▶ _Instructions to follow_: Because the copy must hold no pictures, return the data below with all of its words intact.

##### Data provided

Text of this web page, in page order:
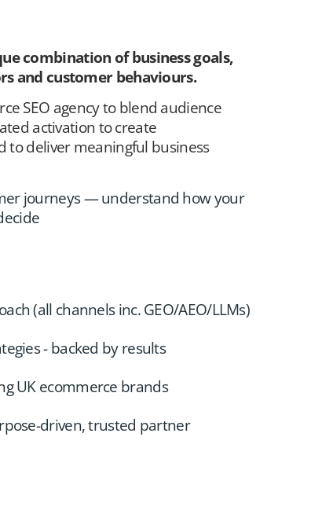
combination of business goals,
and customer behaviours.
SEO agency to blend audience
activation to create
to deliver meaningful business
journeys — understand how your
(all channels inc. GEO/AEO/LLMs)
- backed by results
UK ecommerce brands
driven, trusted partner
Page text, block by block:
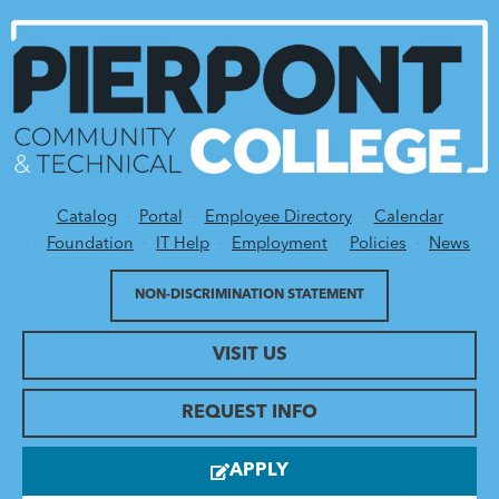
Utility Menu
Catalog Portal Employee Directory
Calendar
Foundation
IT Help Employment Policies News
VISIT US
NON-DISCRIMINATION STATEMENT
REQUEST INFO
APPLY
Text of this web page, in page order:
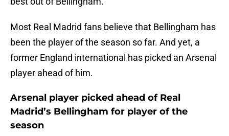
Most Real Madrid fans believe that Bellingham has
been the player of the season so far. And yet, a
former England international has picked an Arsenal
player ahead of him.
Arsenal player picked ahead of Real
Madrid’s Bellingham for player of the
season
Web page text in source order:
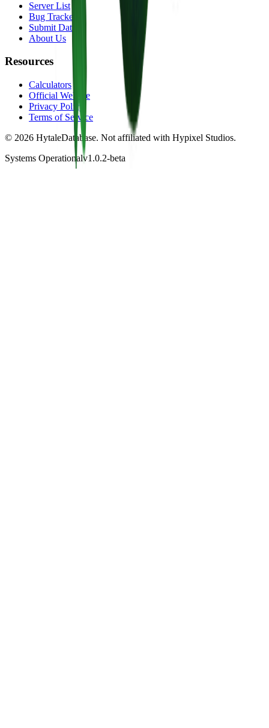
Server List
Bug Tracker
Submit Data
About Us
Resources
Calculators
Official Website
Privacy Policy
Terms of Service
© 2026 HytaleDatabase. Not affiliated with Hypixel Studios.
Systems Operationalv1.0.2-beta
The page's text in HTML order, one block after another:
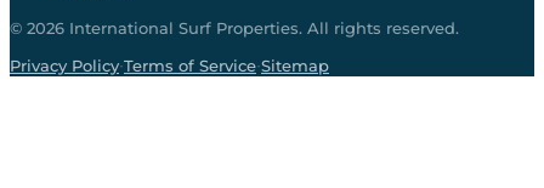
© 2026 International Surf Properties. All rights reserved.
Privacy Policy·Terms of Service·Sitemap
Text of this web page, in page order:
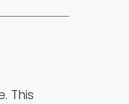
This
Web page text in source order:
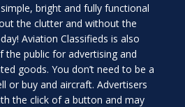
bright and fully functional
the clutter and without the
Aviation Classifieds is also
the public for advertising and
goods. You don’t need to be a
or buy and aircraft. Advertisers
the click of a button and may
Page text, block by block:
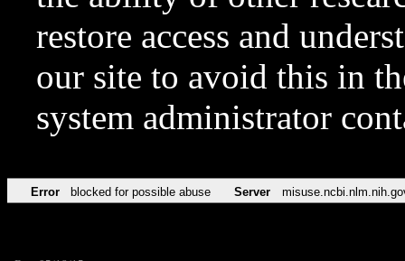
restore access and
our site to avoid this in
system administrator
Error blocked for possible abuse Server
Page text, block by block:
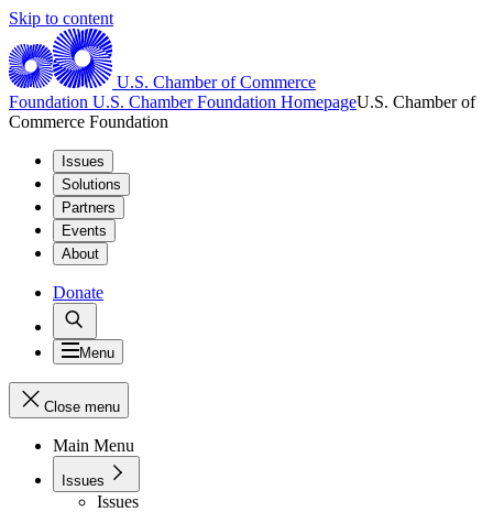
Skip to content
U.S. Chamber of Commerce
Foundation U.S. Chamber Foundation HomepageU.S. Chamber of
Commerce Foundation
Issues
Solutions
Partners
Events
About
Donate
Menu
Close menu
Main Menu
Issues
Issues
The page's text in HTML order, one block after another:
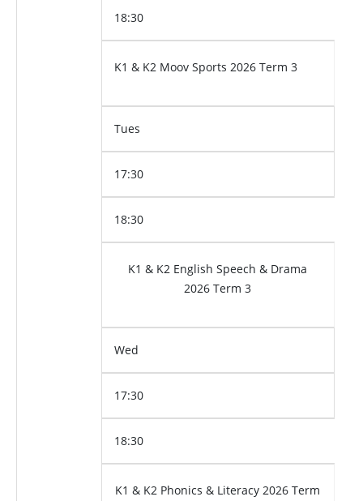
18:30
K1 & K2 Moov Sports 2026 Term 3
Tues
17:30
18:30
K1 & K2 English Speech & Drama
2026 Term 3
Wed
17:30
18:30
K1 & K2 Phonics & Literacy 2026 Term
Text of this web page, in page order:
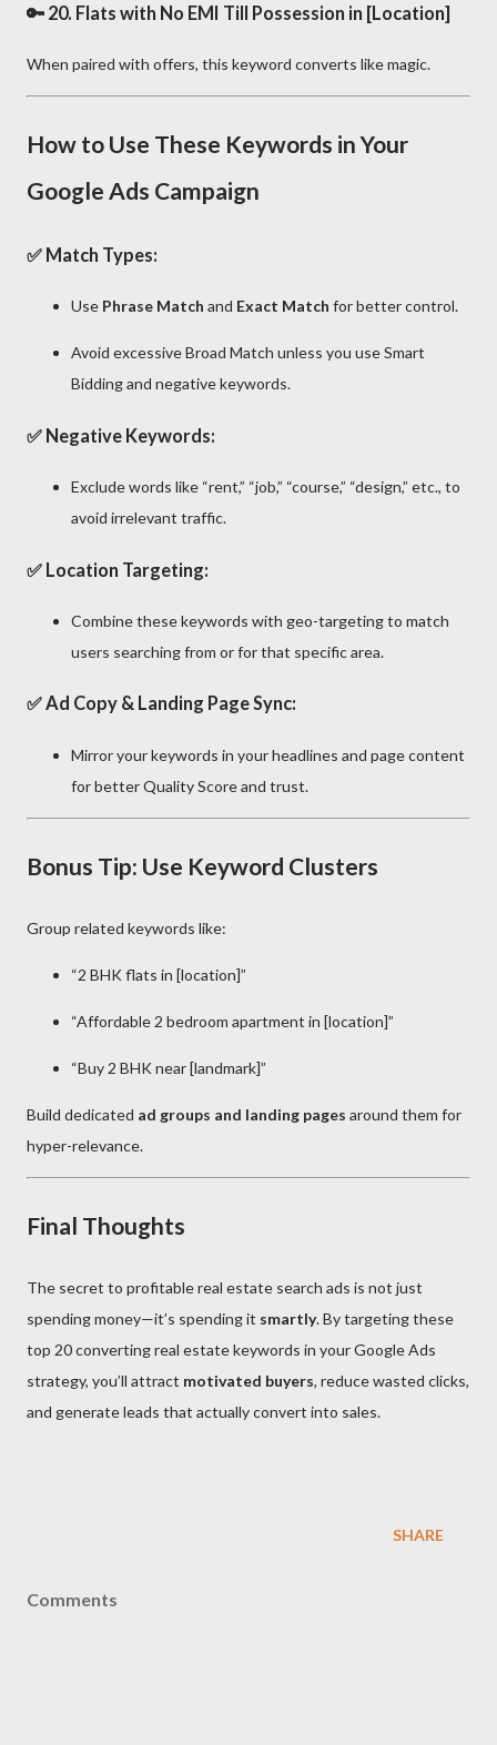
🔑 20. Flats with No EMI Till Possession in [Location]
When paired with offers, this keyword converts like magic.
How to Use These Keywords in Your
Google Ads Campaign
✅ Match Types:
Use Phrase Match and Exact Match for better control.
Avoid excessive Broad Match unless you use Smart
Bidding and negative keywords.
✅ Negative Keywords:
Exclude words like “rent,” “job,” “course,” “design,” etc., to
avoid irrelevant traffic.
✅ Location Targeting:
Combine these keywords with geo-targeting to match
users searching from or for that specific area.
✅Ad Copy & Landing Page Sync:
Mirror your keywords in your headlines and page content
for better Quality Score and trust.
Bonus Tip: Use Keyword Clusters
Group related keywords like:
“2 BHK flats in [location]”
“Affordable 2 bedroom apartment in [location]”
“Buy 2 BHK near [landmark]”
Build dedicated ad groups and landing pages around them for
hyper-relevance.
Final Thoughts
The secret to profitable real estate search ads is not just
spending money—it’s spending it smartly. By targeting these
top 20 converting real estate keywords in your Google Ads
strategy, you’ll attract motivated buyers, reduce wasted clicks,
and generate leads that actually convert into sales.
SHARE
Comments
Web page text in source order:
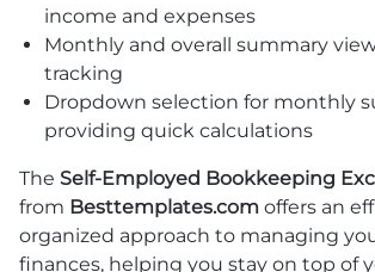
income and expenses
Monthly and overall summary
tracking
Dropdown selection for monthly
providing quick calculations
The Self-Employed Bookkeeping
from Besttemplates.com offers an
organized approach to managing
finances, helping you stay on top of
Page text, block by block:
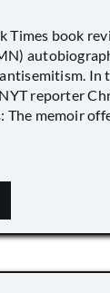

##########

▶ _Solution to this exercise_:
Text of this web page, in page order:
combination of business goals,
and customer behaviours.
SEO agency to blend audience
activation to create
to deliver meaningful business
journeys — understand how your
(all channels inc. GEO/AEO/LLMs)
- backed by results
UK ecommerce brands
driven, trusted partner
Page text, block by block:
Utility Menu
Catalog Portal Employee Directory
Calendar
Foundation
IT Help Employment Policies News
VISIT US
NON-DISCRIMINATION STATEMENT
REQUEST INFO
APPLY
Text of this web page, in page order:
Most Real Madrid fans believe that Bellingham has
been the player of the season so far. And yet, a
former England international has picked an Arsenal
player ahead of him.
Arsenal player picked ahead of Real
Madrid’s Bellingham for player of the
season
Web page text in source order:
Server List
Bug Tracker
Submit Data
About Us
Resources
Calculators
Official Website
Privacy Policy
Terms of Service
© 2026 HytaleDatabase. Not affiliated with Hypixel Studios.
Systems Operationalv1.0.2-beta
The page's text in HTML order, one block after another:
© 2026 International Surf Properties. All rights reserved.
Privacy Policy·Terms of Service·Sitemap
Text of this web page, in page order:
This
Web page text in source order:
bright and fully functional
the clutter and without the
Aviation Classifieds is also
the public for advertising and
goods. You don’t need to be a
or buy and aircraft. Advertisers
the click of a button and may
Page text, block by block:
restore access and
our site to avoid this in
system administrator
Error blocked for possible abuse Server
Page text, block by block:
Skip to content
U.S. Chamber of Commerce
Foundation U.S. Chamber Foundation HomepageU.S. Chamber of
Commerce Foundation
Issues
Solutions
Partners
Events
About
Donate
Menu
Close menu
Main Menu
Issues
Issues
The page's text in HTML order, one block after another:
18:30
K1 & K2 Moov Sports 2026 Term 3
Tues
17:30
18:30
K1 & K2 English Speech & Drama
2026 Term 3
Wed
17:30
18:30
K1 & K2 Phonics & Literacy 2026 Term
Text of this web page, in page order:
🔑 20. Flats with No EMI Till Possession in [Location]
When paired with offers, this keyword converts like magic.
How to Use These Keywords in Your
Google Ads Campaign
✅ Match Types:
Use Phrase Match and Exact Match for better control.
Avoid excessive Broad Match unless you use Smart
Bidding and negative keywords.
✅ Negative Keywords:
Exclude words like “rent,” “job,” “course,” “design,” etc., to
avoid irrelevant traffic.
✅ Location Targeting:
Combine these keywords with geo-targeting to match
users searching from or for that specific area.
✅Ad Copy & Landing Page Sync:
Mirror your keywords in your headlines and page content
for better Quality Score and trust.
Bonus Tip: Use Keyword Clusters
Group related keywords like:
“2 BHK flats in [location]”
“Affordable 2 bedroom apartment in [location]”
“Buy 2 BHK near [landmark]”
Build dedicated ad groups and landing pages around them for
hyper-relevance.
Final Thoughts
The secret to profitable real estate search ads is not just
spending money—it’s spending it smartly. By targeting these
top 20 converting real estate keywords in your Google Ads
strategy, you’ll attract motivated buyers, reduce wasted clicks,
and generate leads that actually convert into sales.
SHARE
Comments
Web page text in source order:
income and expenses
Monthly and overall summary
tracking
Dropdown selection for monthly
providing quick calculations
The Self-Employed Bookkeeping
from Besttemplates.com offers an
organized approach to managing
finances, helping you stay on top of
Page text, block by block:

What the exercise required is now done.